BEGIN Records shown

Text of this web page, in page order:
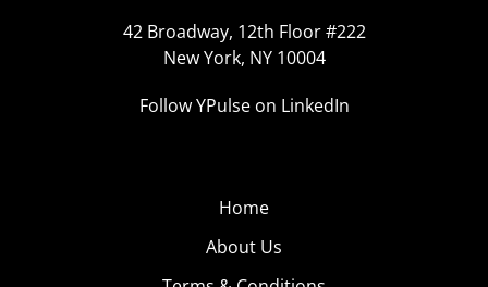
42 Broadway, 12th Floor #222
New York, NY 10004
Follow YPulse on LinkedIn
Home
About Us
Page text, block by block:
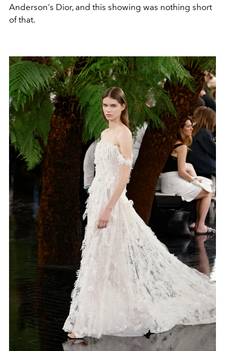
Anderson's Dior, and this showing was nothing short
of that.
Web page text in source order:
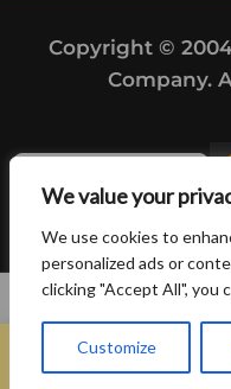
We value your
We use cookies to
personalized ads or
clicking "Accept All", you
Customize
Copyright ©
Company.
Home Search
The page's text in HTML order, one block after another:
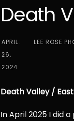
Death
APRIL.
26,
2024
LEE ROSE
Death Valley /
In April 2025 I did
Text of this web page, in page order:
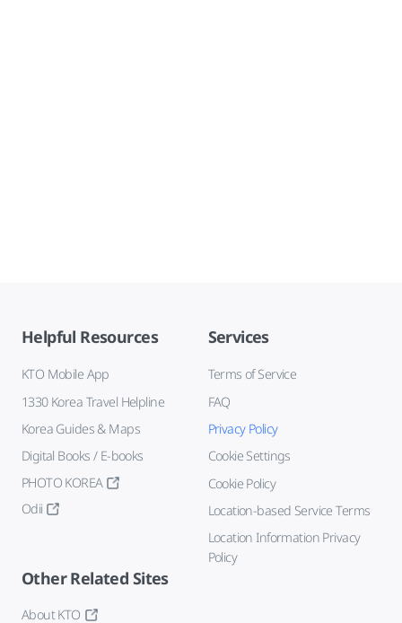
Helpful Resources
KTO Mobile App
1330 Korea Travel Helpline
Korea Guides & Maps
Digital Books / E-books
PHOTO KOREA
Odii
Services
Terms of Service
FAQ
Privacy Policy
Cookie Settings
Cookie Policy
Location-based Service Terms
Location Information Privacy
Policy
Other Related Sites
About KTO
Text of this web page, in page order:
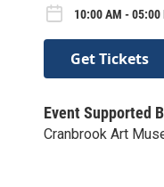
10:00 AM - 05:00
Get Tickets
Event Supported
Cranbrook Art
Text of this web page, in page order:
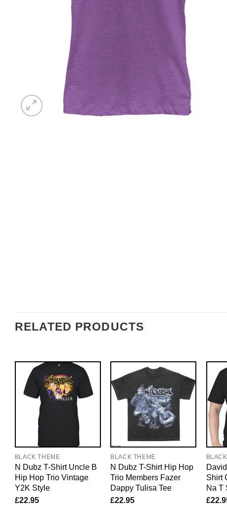
RELATED PRODUCTS
BLACK THEME
N Dubz T-Shirt Uncle B
Hip Hop Trio Vintage
Y2K Style
£22.95
BLACK THEME
N Dubz T-Shirt Hip Hop
Trio Members Fazer
Dappy Tulisa Tee
£22.95
Shirt
Na T
£
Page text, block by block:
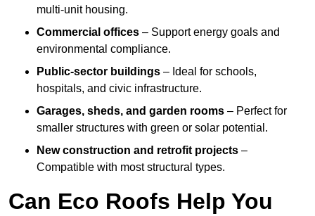
multi-unit housing.
Commercial offices – Support energy goals and
environmental compliance.
Public-sector buildings – Ideal for schools,
hospitals, and civic infrastructure.
Garages, sheds, and garden rooms – Perfect for
smaller structures with green or solar potential.
New construction and retrofit projects –
Compatible with most structural types.
Can Eco Roofs Help You
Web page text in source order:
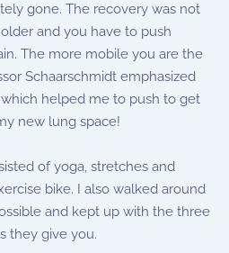
gone. The recovery was not
and you have to push
The more mobile you are the
Schaarschmidt emphasized
helped me to push to get
new lung space!
of yoga, stretches and
bike. I also walked around
and kept up with the three
they give you.
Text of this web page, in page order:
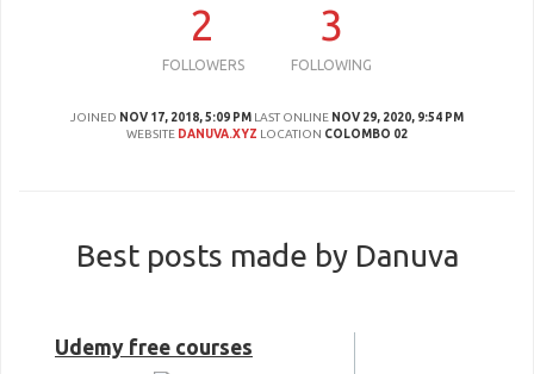
2
FOLLOWERS
3
FOLLOWING
JOINED NOV 17, 2018, 5:09 PM LAST ONLINE NOV 29, 2020, 9:54 PM
WEBSITE DANUVA.XYZ LOCATION COLOMBO 02
Best posts made by Danuva
Udemy free courses
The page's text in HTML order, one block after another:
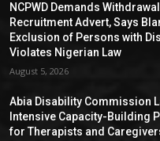
NCPWD Demands
Recruitment Advert, Says
Exclusion of Persons with
Violates Nigerian Law
August 5, 2026
Abia Disability Commission
Intensive Capacity-Building
for Therapists and
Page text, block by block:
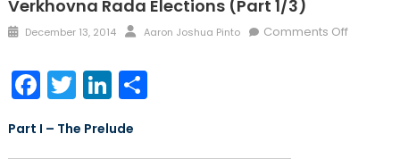
Verkhovna Rada Elections (Part 1/3)
Posted
December 13, 2014 Author
Aaron Joshua Pinto Comments Offon
Facebook
TwitterLinkedIn
Share
Part I – The Prelude

END Records shown

Required action:
Everything in the listing except the pictures must be reproduced exactly.

Solution to the exercise:
Text of this web page, in page order:
42 Broadway, 12th Floor #222
New York, NY 10004
Follow YPulse on LinkedIn
Home
About Us
Page text, block by block:
Anderson's Dior, and this showing was nothing short
of that.
Web page text in source order:
We value your
We use cookies to
personalized ads or
clicking "Accept All", you
Customize
Copyright ©
Company.
Home Search
The page's text in HTML order, one block after another:
Death
APRIL.
26,
2024
LEE ROSE
Death Valley /
In April 2025 I did
Text of this web page, in page order:
Helpful Resources
KTO Mobile App
1330 Korea Travel Helpline
Korea Guides & Maps
Digital Books / E-books
PHOTO KOREA
Odii
Services
Terms of Service
FAQ
Privacy Policy
Cookie Settings
Cookie Policy
Location-based Service Terms
Location Information Privacy
Policy
Other Related Sites
About KTO
Text of this web page, in page order:
10:00 AM - 05:00
Get Tickets
Event Supported
Cranbrook Art
Text of this web page, in page order:
RELATED PRODUCTS
BLACK THEME
N Dubz T-Shirt Uncle B
Hip Hop Trio Vintage
Y2K Style
£22.95
BLACK THEME
N Dubz T-Shirt Hip Hop
Trio Members Fazer
Dappy Tulisa Tee
£22.95
Shirt
Na T
£
Page text, block by block:
multi-unit housing.
Commercial offices – Support energy goals and
environmental compliance.
Public-sector buildings – Ideal for schools,
hospitals, and civic infrastructure.
Garages, sheds, and garden rooms – Perfect for
smaller structures with green or solar potential.
New construction and retrofit projects –
Compatible with most structural types.
Can Eco Roofs Help You
Web page text in source order:
gone. The recovery was not
and you have to push
The more mobile you are the
Schaarschmidt emphasized
helped me to push to get
new lung space!
of yoga, stretches and
bike. I also walked around
and kept up with the three
they give you.
Text of this web page, in page order:
2
FOLLOWERS
3
FOLLOWING
JOINED NOV 17, 2018, 5:09 PM LAST ONLINE NOV 29, 2020, 9:54 PM
WEBSITE DANUVA.XYZ LOCATION COLOMBO 02
Best posts made by Danuva
Udemy free courses
The page's text in HTML order, one block after another:
NCPWD Demands
Recruitment Advert, Says
Exclusion of Persons with
Violates Nigerian Law
August 5, 2026
Abia Disability Commission
Intensive Capacity-Building
for Therapists and
Page text, block by block:
Verkhovna Rada Elections (Part 1/3)
Posted
December 13, 2014 Author
Aaron Joshua Pinto Comments Offon
Facebook
TwitterLinkedIn
Share
Part I – The Prelude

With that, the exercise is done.